The work carried out by Cenia doctoral student Pablo Sanabria, together with Felipe Tapia, and researchers Andrés Neyem, who participates as an associate researcher at Cenia, and Rodrigo Toro Icarte, junior researcher at the center, both from the research line “Deep Learning for Vision and Language” (RL1), was published by the scientific publishing house Multidisciplinary Digital Publishing Institute (MDPI), one of the main open-access publishers for academic outreach. The paper was published in the Special Issue “Distributed Computing Systems and Applications,” a journal that focuses on the publication of new discoveries and new trends in computing and software engineering towards distributed systems.

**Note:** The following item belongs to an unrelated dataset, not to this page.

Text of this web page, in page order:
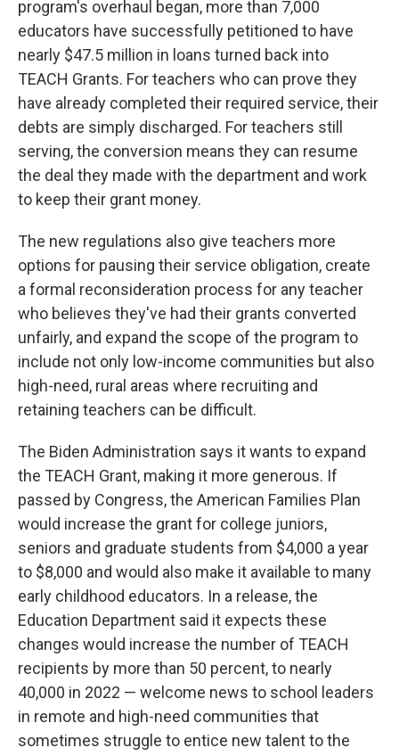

The article titled “Solving Task Scheduling Problems in Dew Computing via Deep Reinforcement Learning”, presents and proposes the use of an agent that uses artificial intelligence (AI) techniques to learn to distribute tasks among several devices that are connected through a local network. Andres Neyem pointed out that “the results show that the agent is able to learn to distribute tasks better than the state of the art.”
Andrés points out that, due to technological advances, the hardware potential of mobile devices and loTs is much greater than it was four years ago, and with the outlook that this potential will increase over time, it is feasible to think that these devices will be able to perform increasingly complex tasks. These types of functions include, for example, pattern or object recognition in videos and images, complex mathematical calculations, simulations, etc. But, despite this potential, such technological instruments still have a couple of important limitations such as battery life, stability and quality of the network connection due to the wireless nature of these devices.
To use these devices in distributed systems, as in traditional systems, it is important to have scheduling algorithms that know how and when to assign a task (or part of it) to a device within the network. For these types of devices, the scheduling algorithm must take into account the unique characteristics of mobile and/or IoT devices (battery, connectivity and their computing power). Currently, there are scheduling algorithms that suggest how to solve this problem, and this paper proposes to use AI approaches and techniques, such as reinforcement learning, so that scheduling algorithms can automatically distribute tasks in the most optimal way possible.
In addition, the researcher highlighted the importance of publishing in a journal of such impact as Wos. “For us to be published in this journal is very encouraging, and it also shows us that the discoveries we are making are relevant to science. The fact that the journal is Open Access motivates us a lot, because it allows our discoveries to be read and analyzed by the scientific community in a more accessible way,” he concludes.